The stimulus frequency is another parameter, that can be classified into low (1-12 Hz), medium (12-30 Hz) and high (30-60 Hz) frequency bands. Most of the applications have used low and medium frequency bands, however they have some substantial disadvantages, as visual fatigue has been observed in the range 5-25 Hz. Also, one study has shown the occurrence of epileptic seizure in the 15-25 Hz range with pattern and reversal stimuli [5]. Another issue with low and medium frequency bands is their overlap with the alpha band (8-13 Hz), which could result is high false positives. However, low and medium frequency bands produce higher amplitude EEG signals [4] compared to the higher frequency bands, which makes them attractive. Several approaches have been proposed to mitigate the issue of weak SSVEP amplitudes at higher frequencies. First, there is less spontaneous brain activity at higher frequencies compared to the low and medium ranges. Second, the SSVEP response can be increased with spatial filtering (e.g beamformers), [6].

The color of the stimuli is another important parameter, although a systematic study on how exactly the color of stimuli affects the BCI performance is still lacking.

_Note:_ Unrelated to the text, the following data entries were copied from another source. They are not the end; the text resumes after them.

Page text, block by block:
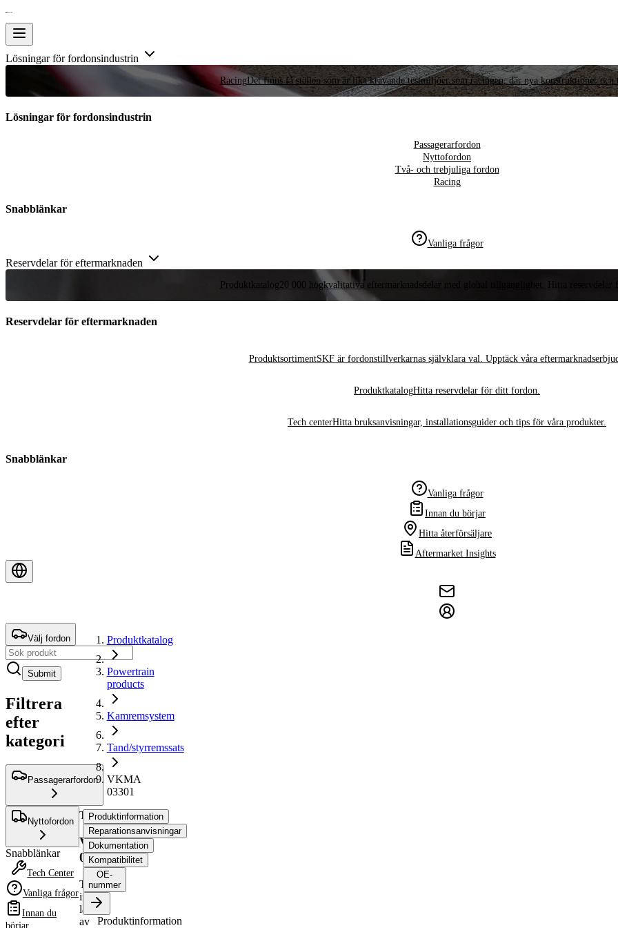
Lösningar för fordonsindustrin
RacingDet finns få ställen som är lika krävande testmiljöer som racingen, där nya konstruktioner och
Lösningar för fordonsindustrin
Passagerarfordon
Nyttofordon
Två- och trehjuliga fordon
Racing
Snabblänkar
Vanliga frågor
Reservdelar för eftermarknaden
Produktkatalog20 000 högkvalitativa eftermarknadsdelar med global tillgänglighet. Hitta reservdelar
Reservdelar för eftermarknaden
ProduktsortimentSKF är fordonstillverkarnas självklara val. Upptäck våra
ProduktkatalogHitta reservdelar för ditt fordon.
Tech centerHitta bruksanvisningar, installationsguider och tips för våra produkter.
Snabblänkar
Vanliga frågor
Innan du börjar
Hitta återförsäljare
Aftermarket Insights
Välj fordon
Submit
Filtrera
efter
kategori
Passagerarfordon
Nyttofordon
Snabblänkar
Tech Center
Vanliga frågor
Innan du
börjar
Produktkatalog
Powertrain
products
Kamremsystem
Tand/styrremssats
VKMA
03301
Tand/styrremssats
VKMA
03301
Tillverkas
inte
längre
av
Produktinformation
Reparationsanvisningar
Dokumentation
Kompatibilitet
OE-
nummer
Produktinformation

It has been reported that red light, when modulated at 11 Hz, generates the strongest response, whereas for blue and yellow light, the response strength was relatively less dependent on the frequency choice and the strength was weaker compared to red light [7]. Presently, red, gray, black and white light are most commonly used.

In the next blogpost we will look at some of the common applications and limitations of SSVEP-based BCI.

References

  1. Zhu, D., Bieger, J., Garcia Molina, G., & Aarts, R. M. (2010). A survey of stimulation methods used in SSVEP-based BCIs. Computational intelligence and neuroscience, 2010.

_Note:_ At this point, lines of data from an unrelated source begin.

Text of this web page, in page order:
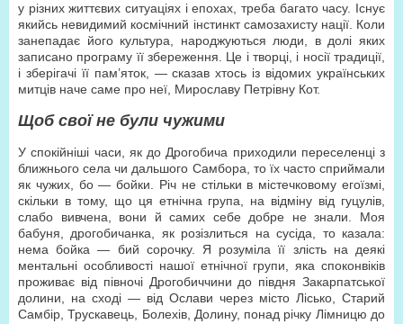
у різних життєвих ситуаціях і епохах, треба багато часу. Існує
якийсь невидимий космічний інстинкт самозахисту нації. Коли
занепадає його культура, народжуються люди, в долі яких
записано програму її збереження. Це і творці, і носії традиції,
і зберігачі її пам’яток, — сказав хтось із відомих українських
митців наче саме про неї, Мирославу Петрівну Кот.
Щоб свої не були чужими
У спокійніші часи, як до Дрогобича приходили переселенці з
ближнього села чи дальшого Самбора, то їх часто сприймали
як чужих, бо — бойки. Річ не стільки в містечковому егоїзмі,
скільки в тому, що ця етнічна група, на відміну від гуцулів,
слабо вивчена, вони й самих себе добре не знали. Моя
бабуня, дрогобичанка, як розізлиться на сусіда, то казала:
нема бойка — бий сорочку. Я розуміла її злість на деякі
ментальні особливості нашої етнічної групи, яка споконвіків
проживає від півночі Дрогобиччини до півдня Закарпатської
долини, на сході — від Ослави через місто Лісько, Старий
Самбір, Трускавець, Болехів, Долину, понад річку Лімницю до

  2. E. C. Lalor, S. P. Kelly, C. Finucane, et al., “Steady-state VEP-based brain-computer interface control in an immersive 3D gaming environment,” Eurasip Journal on Applied Signal Processing, vol. 2005, no. 19, pp. 3156–3164, 2005.
  1. Z. Wu, Y. Lai, Y. Xia, D. Wu, and D. Yao, “Stimulator selection in SSVEP-based BCI,” Medical Engineering and Physics, vol. 30, no. 8, pp. 1079–1088, 2008.

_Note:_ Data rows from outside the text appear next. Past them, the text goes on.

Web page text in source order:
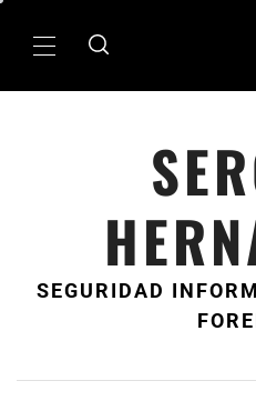
MenÃº
SEGURIDAD
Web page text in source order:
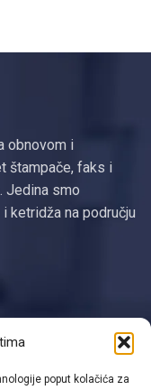
poput kolačića za
obnovom i
štampače, faks i
Jedina smo
ketridža na području
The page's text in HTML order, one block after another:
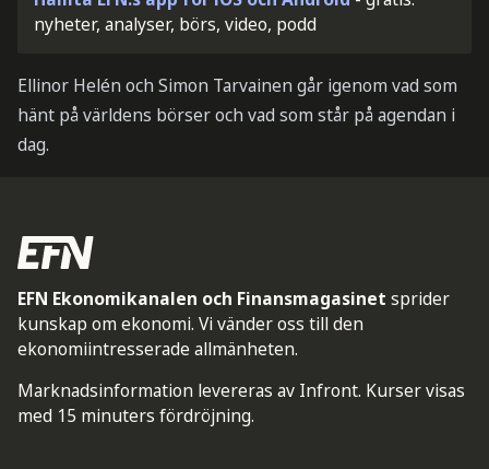
nyheter, analyser, börs, video, podd
Ellinor Helén och Simon Tarvainen går igenom vad som
hänt på världens börser och vad som står på agendan i
dag.
EFN Ekonomikanalen och Finansmagasinet sprider
kunskap om ekonomi. Vi vänder oss till den
ekonomiintresserade allmänheten.
Marknadsinformation levereras av Infront. Kurser visas
med 15 minuters fördröjning.

  2. D. Regan, Human Brain Electrophysiology: Evoked Potentials and Evoked Magnetic Fields in Science and Medicine, Elsevier, Amsterdam, The Netherlands, 1989.
  1. R. S. Fisher, G. Harding, G. Erba, G. L. Barkley, and A. Wilkins, “Photic- and pattern-induced seizures: a review for the epilepsy foundation of america working group,” Epilepsia, vol. 46, no. 9, pp. 1426–1441, 2005.
  1. O. Friman, I. Volosyak, and A. Gräser, “Multiple channel detection of steady-state visual evoked potentials for brain- computer interfaces,” IEEE Transactions on Biomedical Engineering, vol. 54, no. 4, pp. 742–750, 2007.
  2. Y. Wang, X. Gao, B. Hong, C. Jia, and S. Gao, “Brain-computer interfaces based on visual evoked potentials: feasibility of practical system designs,” IEEE Engineering in Medicine and Biology Magazine, vol. 27, no. 5, pp. 64–71, 2008.